#### What needs to be done:
Search the material for the word "sign" and copy each line that holds it.

#### Records supplied:
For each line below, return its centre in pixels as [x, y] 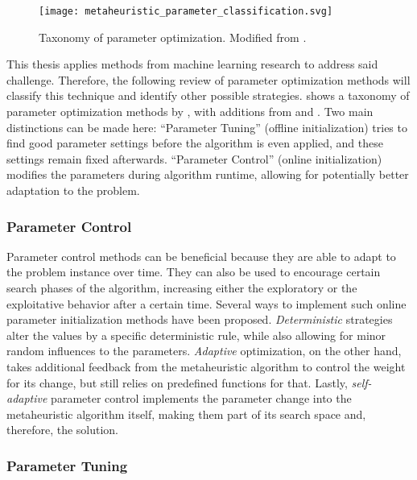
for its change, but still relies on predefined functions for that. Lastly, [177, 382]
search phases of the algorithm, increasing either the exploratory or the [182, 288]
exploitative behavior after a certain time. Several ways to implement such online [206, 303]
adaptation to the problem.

--

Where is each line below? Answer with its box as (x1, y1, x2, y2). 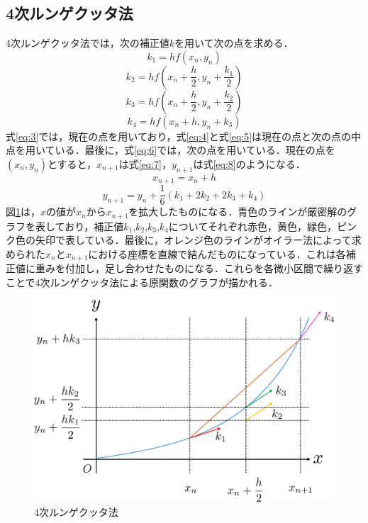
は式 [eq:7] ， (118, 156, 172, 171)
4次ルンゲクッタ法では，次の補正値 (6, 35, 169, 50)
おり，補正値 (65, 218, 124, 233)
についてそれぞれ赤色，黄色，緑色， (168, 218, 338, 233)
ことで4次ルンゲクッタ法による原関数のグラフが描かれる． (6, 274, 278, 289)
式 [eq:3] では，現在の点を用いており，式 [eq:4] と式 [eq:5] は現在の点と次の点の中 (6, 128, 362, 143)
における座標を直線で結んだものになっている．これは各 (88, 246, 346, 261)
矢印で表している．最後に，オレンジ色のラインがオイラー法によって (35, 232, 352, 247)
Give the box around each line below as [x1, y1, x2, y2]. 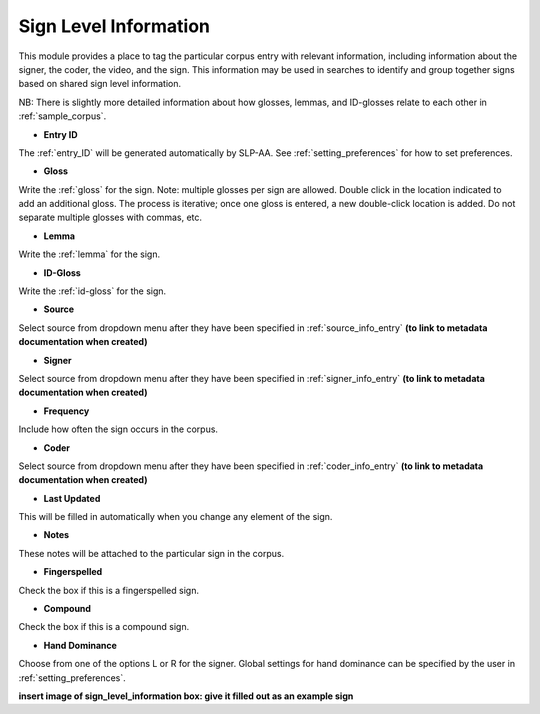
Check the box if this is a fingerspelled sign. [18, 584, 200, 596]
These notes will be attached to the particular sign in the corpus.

#### Solution for this problem:
Check the box if this is a fingerspelled sign. [18, 584, 200, 596]
These notes will be attached to the particular sign in the corpus.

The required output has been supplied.